O homem por trás da série 'Buffy, a Caça-Vampiros' e do filme 'Os Vingadores' fala de sua nova investida, uma adaptação de Shakespeare


Quem conhece Joss Whedon aprendeu a esperar nada menos que o inesperado deste mutante produtor, roteirista e diretor norte-americano. Trata-se de um artista que pegou uma série de TV sobre vampiros com um título bobo – Buffy, a Caça-Vampiros – e a transformou no seriado mais incisivo sobre as angústias adolescentes de todos os tempos.

Ele conseguiu ainda assumir um projeto televisivo problemático, a série Firefly – um faroeste no espaço sideral, nada menos que isso – e, de alguma forma, fazê-lo renascer das cinzas como uma fênix. E após dirigir Os Vingadores, o maior sucesso de bilheteria de 2012, repleto de efeitos especiais e homens vestindo collants, ele concebeu uma adaptação em preto e branco de uma comédia shakespeariana, cujo custo total é menor que um dia de bufê nas filmagens de Os Vingadores.

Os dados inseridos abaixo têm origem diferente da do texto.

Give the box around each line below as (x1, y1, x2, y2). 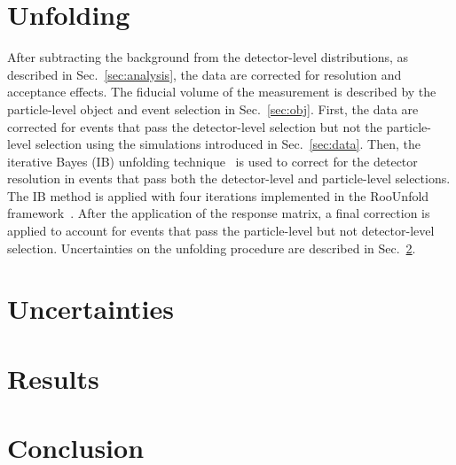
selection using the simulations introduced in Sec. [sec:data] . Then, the (35, 135, 421, 153)
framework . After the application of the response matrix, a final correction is (7, 204, 430, 222)
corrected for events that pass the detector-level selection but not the (7, 117, 382, 136)
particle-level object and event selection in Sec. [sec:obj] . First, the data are (7, 99, 419, 118)
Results (7, 360, 99, 396)
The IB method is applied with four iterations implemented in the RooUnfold (7, 186, 429, 205)
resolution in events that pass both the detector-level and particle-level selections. (7, 169, 451, 188)
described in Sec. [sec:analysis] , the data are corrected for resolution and (7, 65, 402, 83)

Enquanto os reles mortais relaxariam após filmar o épico de super-heróis da Marvel, o cineasta de 48 anos chamou um grupo de amigos atores para rodar uma produção de guerrilha da peça Muito Barulho por Nada, literalmente em seu próprio quintal.

A princípio, a combinação dos versos de Shakespeare com o timing cômico supersarcástico dos pupilos de Whedon (Amy Acker, Alexis Denisof, Nathan Fillion) sugere um episódio perdido de Buffy, a Caça-Vampiros, mas o cineasta cult não está cortejando a ironia. Como ele disse à Time Out, essa produção improvisada foi resultado de uma longa obsessão pelo conto do Bardo sobre artimanhas envolvendo casais apaixonados: os noivos Claudio e Hero armam para juntar os amigos Beatrice e Benedick.

Você estava em uma pausa de 11 dias na produção de Os Vingadores e, naturalmente, decidiu filmar alguma coisa...
Não, não, nós filmamos em 12 dias. O que é isso, tentar filmar algo em 11 dias? Seria loucura! 

Tinha concluído a produção de Os Vingadores, mas não havia iniciado a pós-produção?
Foi um mês depois de terminarmos a produção, enquanto trabalhávamos na pós-produção; já estávamos editando e fazendo ajustes enquanto rodávamos o filme, simplesmente porque o cronograma era muito apertado. Algumas pessoas da Marvel ficaram até ofendidas com a ideia de eu tirar férias, mas eu disse: “Olha, foi uma filmagem estafante; preciso de uma semana de folga”. Porém, cerca de um mês antes da folga, minha mulher [a produtora-executiva Kai Cole] sugeriu do nada que, em vez de relaxar em uma praia, filmássemos Muito Barulho por Nada por perto de casa. Por alguma estranha razão, pensei: é uma ótima ideia. Um dos pontos fortes dela como produtora é que só quer que as pessoas façam aquilo que realizam bem. É algo que temos em comum, e eu quis Alexis e Amy protagonizando o filme. Desejava que as pessoas vissem como Nathan [Fillion] pode ser engraçado. Sabia que eles poderiam fazer essas coisas muito bem. Então, tomado por essa ridícula impulsividade, simplesmente me joguei: “Sim, posso adaptar uma peça em duas semanas! Sim, vou ensaiar a tarde inteira! Sim, devo tirar vantagem do fato de meus amigos serem talentosos e conhecerem muito bem esse texto!”.

Divulgação
Fran Kranz (à esquerda) e Nathan Fillion em 'Muito Barulho por Nada'


Essencialmente, isso tudo começou com você organizando leituras de Shakespeare nas tardes de domingo em sua casa ao longo dos anos, certo?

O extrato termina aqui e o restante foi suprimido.